- _Requirement_
List the lines of this listing that hold the word "html".

- _Record excerpts_
════════════════
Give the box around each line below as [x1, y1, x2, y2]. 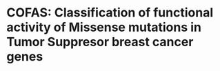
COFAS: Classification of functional [6, 5, 214, 21]
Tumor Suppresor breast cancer [6, 34, 194, 50]
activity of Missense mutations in [6, 19, 201, 35]
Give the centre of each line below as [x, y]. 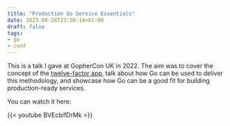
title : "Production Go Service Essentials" [71, 14]
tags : [15, 33]
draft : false [26, 26]
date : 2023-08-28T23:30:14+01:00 [56, 20]
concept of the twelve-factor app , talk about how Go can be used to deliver [115, 73]
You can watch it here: [39, 101]
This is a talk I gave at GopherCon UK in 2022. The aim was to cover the [110, 66]
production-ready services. [46, 88]
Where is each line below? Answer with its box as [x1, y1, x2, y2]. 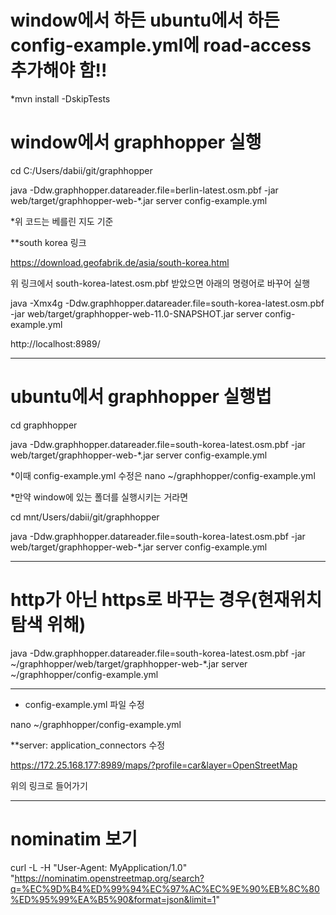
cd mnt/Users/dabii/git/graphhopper [10, 511, 160, 523]
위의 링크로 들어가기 [10, 779, 88, 791]
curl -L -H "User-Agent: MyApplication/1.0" [10, 861, 188, 873]
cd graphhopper [10, 419, 78, 431]
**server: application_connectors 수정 [10, 739, 166, 751]
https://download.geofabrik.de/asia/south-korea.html [10, 256, 230, 268]
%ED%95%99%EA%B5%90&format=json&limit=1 [10, 893, 217, 905]
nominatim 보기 [10, 827, 138, 850]
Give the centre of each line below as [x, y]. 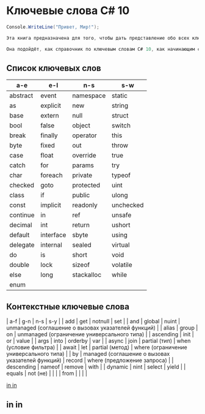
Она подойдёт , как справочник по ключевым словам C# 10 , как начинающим [101, 49]
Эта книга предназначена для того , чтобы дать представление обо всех [98, 38]
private [82, 175]
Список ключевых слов [54, 68]
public [81, 195]
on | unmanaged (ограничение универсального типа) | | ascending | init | [100, 334]
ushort [121, 225]
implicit [51, 205]
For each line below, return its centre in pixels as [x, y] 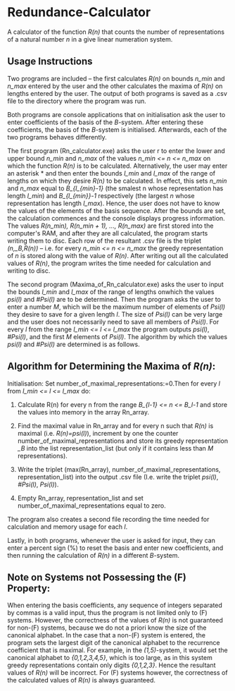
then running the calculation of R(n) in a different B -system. [93, 555]
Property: [29, 588]
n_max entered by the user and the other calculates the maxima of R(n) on [115, 86]
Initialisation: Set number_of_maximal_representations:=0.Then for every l [114, 383]
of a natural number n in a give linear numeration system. [90, 39]
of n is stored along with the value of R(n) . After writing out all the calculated [118, 255]
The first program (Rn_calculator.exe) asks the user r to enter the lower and [116, 151]
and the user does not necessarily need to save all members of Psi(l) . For [113, 322]
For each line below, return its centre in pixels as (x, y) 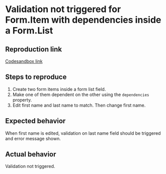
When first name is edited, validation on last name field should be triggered (83, 133)
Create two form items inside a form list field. (59, 89)
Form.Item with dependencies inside (83, 20)
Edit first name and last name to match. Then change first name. (79, 105)
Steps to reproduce (36, 77)
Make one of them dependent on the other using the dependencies (81, 95)
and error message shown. (33, 138)
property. (22, 100)
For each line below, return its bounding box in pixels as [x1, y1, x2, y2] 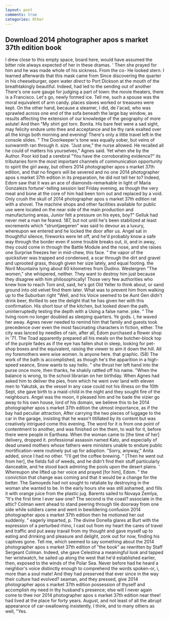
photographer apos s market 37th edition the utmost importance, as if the [5, 405, 158, 411]
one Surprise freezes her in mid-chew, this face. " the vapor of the [5, 250, 143, 256]
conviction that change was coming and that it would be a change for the [5, 474, 157, 480]
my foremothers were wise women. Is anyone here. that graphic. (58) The [5, 351, 158, 357]
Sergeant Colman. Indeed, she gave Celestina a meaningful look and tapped [5, 549, 164, 555]
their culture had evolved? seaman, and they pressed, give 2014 [5, 576, 139, 582]
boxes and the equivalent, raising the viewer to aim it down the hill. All [17, 346, 162, 352]
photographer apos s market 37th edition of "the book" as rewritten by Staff [5, 544, 163, 550]
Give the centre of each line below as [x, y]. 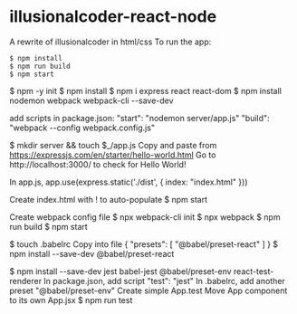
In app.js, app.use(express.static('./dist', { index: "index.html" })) [129, 182]
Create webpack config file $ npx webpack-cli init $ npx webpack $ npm [145, 217]
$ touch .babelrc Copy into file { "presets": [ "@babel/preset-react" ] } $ [144, 244]
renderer [26, 281]
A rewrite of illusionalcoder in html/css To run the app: [110, 42]
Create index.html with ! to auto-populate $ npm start [109, 199]
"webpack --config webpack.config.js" [82, 128]
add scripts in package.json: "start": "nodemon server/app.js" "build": [139, 118]
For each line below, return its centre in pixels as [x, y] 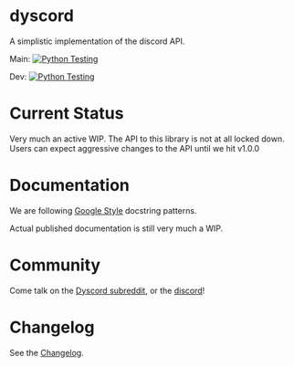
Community [55, 265]
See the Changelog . [47, 352]
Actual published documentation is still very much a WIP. [116, 228]
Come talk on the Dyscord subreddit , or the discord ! [107, 290]
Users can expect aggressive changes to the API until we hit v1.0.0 [135, 148]
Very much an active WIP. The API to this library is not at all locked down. [147, 139]
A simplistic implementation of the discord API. [97, 41]
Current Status [67, 114]
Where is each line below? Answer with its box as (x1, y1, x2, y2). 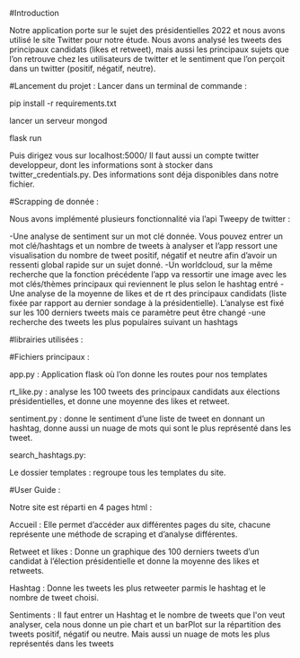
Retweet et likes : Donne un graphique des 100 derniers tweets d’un (9, 547, 260, 557)
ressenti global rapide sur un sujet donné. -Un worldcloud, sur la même (9, 259, 273, 270)
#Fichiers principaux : (9, 352, 90, 362)
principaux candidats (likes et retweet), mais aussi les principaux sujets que (9, 44, 289, 55)
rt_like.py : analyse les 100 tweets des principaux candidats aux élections (9, 386, 280, 397)
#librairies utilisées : (9, 334, 84, 345)
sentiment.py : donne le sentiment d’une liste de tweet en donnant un (9, 413, 265, 424)
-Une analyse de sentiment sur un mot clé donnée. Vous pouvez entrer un (9, 231, 283, 241)
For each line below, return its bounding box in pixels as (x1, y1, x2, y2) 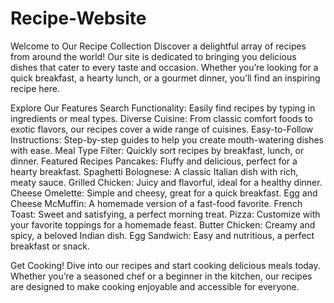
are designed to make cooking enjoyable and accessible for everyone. (10, 280, 300, 292)
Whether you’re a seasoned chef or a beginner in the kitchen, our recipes (10, 270, 313, 282)
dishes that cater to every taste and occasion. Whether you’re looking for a (10, 61, 319, 73)
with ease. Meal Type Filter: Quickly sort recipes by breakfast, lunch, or (10, 144, 305, 156)
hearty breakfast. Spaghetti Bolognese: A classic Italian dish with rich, (10, 165, 299, 177)
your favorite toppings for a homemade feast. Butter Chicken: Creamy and (10, 218, 316, 231)
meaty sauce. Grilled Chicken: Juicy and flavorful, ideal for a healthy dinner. (10, 176, 323, 188)
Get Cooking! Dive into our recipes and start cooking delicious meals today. (10, 259, 321, 271)
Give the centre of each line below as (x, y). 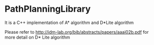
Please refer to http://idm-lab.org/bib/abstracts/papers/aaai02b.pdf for (77, 32)
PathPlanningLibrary (48, 9)
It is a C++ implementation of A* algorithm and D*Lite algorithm (69, 22)
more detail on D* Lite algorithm (37, 37)
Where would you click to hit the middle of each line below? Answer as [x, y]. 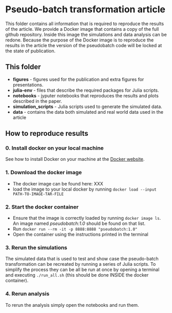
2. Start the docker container [42, 207]
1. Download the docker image [44, 173]
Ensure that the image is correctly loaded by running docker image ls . [87, 218]
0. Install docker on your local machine [55, 148]
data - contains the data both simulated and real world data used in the [88, 112]
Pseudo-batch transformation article [85, 9]
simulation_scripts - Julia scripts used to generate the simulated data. [88, 107]
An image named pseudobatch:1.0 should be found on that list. [79, 223]
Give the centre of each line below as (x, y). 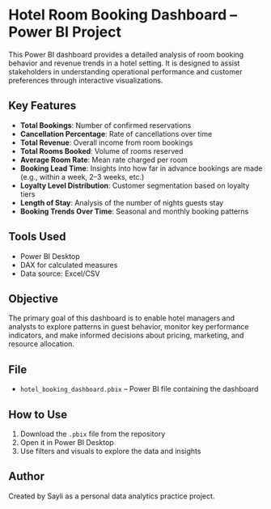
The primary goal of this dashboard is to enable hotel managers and (121, 318)
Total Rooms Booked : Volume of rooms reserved (102, 151)
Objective (34, 298)
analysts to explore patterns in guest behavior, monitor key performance (129, 327)
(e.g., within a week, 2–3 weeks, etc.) (82, 176)
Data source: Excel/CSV (60, 274)
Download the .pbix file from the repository (93, 434)
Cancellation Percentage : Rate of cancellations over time (116, 134)
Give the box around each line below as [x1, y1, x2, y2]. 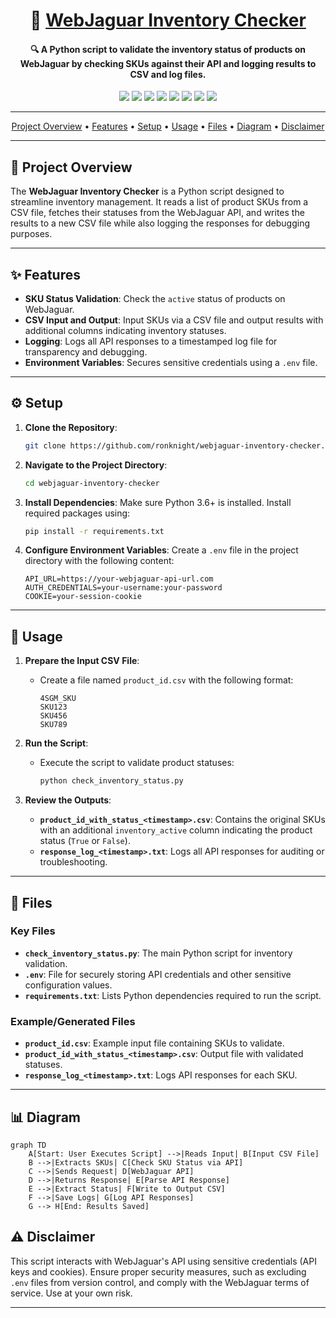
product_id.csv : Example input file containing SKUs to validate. [24, 1037, 285, 1049]
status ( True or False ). [39, 835, 131, 847]
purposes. [10, 228, 53, 240]
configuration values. [24, 979, 113, 991]
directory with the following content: [24, 555, 175, 567]
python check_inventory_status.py [39, 776, 184, 786]
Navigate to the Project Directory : [24, 459, 168, 471]
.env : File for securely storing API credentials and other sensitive [24, 968, 292, 980]
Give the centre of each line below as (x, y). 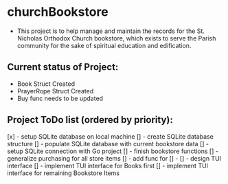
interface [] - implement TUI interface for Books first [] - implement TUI (107, 165)
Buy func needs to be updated (60, 98)
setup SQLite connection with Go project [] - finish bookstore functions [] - (113, 151)
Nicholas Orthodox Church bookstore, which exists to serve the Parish (116, 38)
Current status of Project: (63, 67)
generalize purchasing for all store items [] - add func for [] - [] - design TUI (114, 158)
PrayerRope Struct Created (55, 91)
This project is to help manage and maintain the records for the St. (111, 31)
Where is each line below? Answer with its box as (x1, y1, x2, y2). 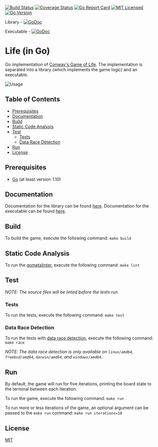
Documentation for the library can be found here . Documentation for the (5, 203, 149, 209)
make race (5, 340, 25, 345)
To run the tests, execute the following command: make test (5, 312, 125, 318)
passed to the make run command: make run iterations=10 (5, 410, 123, 416)
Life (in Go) (5, 46, 50, 57)
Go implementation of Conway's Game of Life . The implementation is (5, 61, 143, 67)
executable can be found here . (5, 208, 66, 214)
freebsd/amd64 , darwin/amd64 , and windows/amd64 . (5, 354, 103, 360)
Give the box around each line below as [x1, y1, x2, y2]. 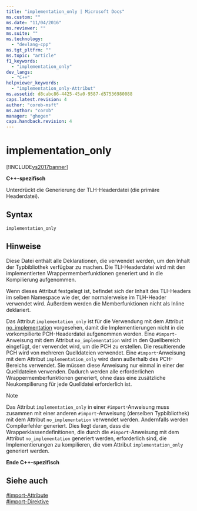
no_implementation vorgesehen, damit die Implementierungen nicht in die [6, 324, 184, 331]
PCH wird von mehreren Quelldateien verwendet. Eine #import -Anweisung [6, 349, 186, 356]
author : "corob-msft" [6, 102, 59, 108]
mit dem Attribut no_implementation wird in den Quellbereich [34, 336, 181, 343]
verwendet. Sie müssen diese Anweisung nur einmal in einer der [28, 362, 185, 369]
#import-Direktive [6, 497, 49, 505]
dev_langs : [6, 69, 33, 75]
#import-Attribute [6, 492, 49, 499]
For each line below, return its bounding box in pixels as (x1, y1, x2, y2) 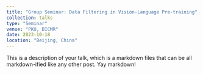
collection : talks (6, 15, 53, 21)
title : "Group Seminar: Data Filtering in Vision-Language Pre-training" (6, 9, 198, 15)
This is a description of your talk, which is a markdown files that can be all (6, 54, 192, 61)
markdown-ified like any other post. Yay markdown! (6, 61, 136, 68)
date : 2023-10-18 (6, 32, 51, 38)
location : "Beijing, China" (6, 37, 78, 43)
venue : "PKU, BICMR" (6, 26, 59, 32)
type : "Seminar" (6, 20, 48, 26)
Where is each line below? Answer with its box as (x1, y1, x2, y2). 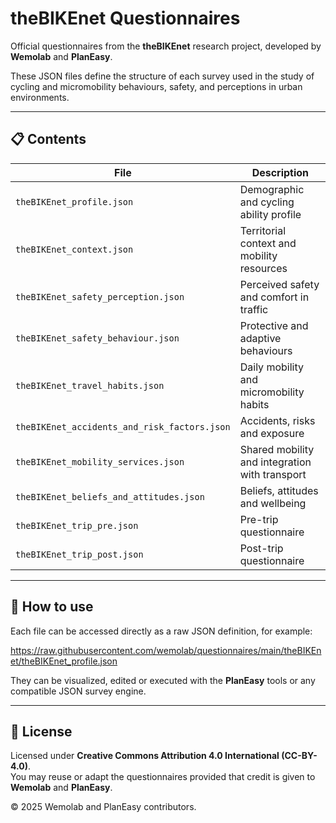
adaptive (239, 331, 282, 345)
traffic (239, 302, 269, 316)
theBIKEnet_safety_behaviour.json (15, 332, 180, 344)
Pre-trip (239, 512, 279, 526)
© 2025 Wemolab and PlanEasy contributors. (10, 801, 197, 813)
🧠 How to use (10, 598, 94, 616)
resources (239, 261, 288, 275)
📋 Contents (10, 131, 87, 148)
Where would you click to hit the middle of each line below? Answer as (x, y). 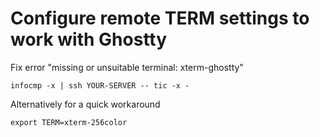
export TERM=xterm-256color (69, 122)
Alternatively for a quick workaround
════════════════
- _The completed task_
https://download.geofabrik.de/asia/south-korea.html [10, 256, 230, 268]
In app.js, app.use(express.static('./dist', { index: "index.html" })) [129, 182]
A rewrite of illusionalcoder in html/css To run the app: [110, 42]
Create index.html with ! to auto-populate $ npm start [109, 199]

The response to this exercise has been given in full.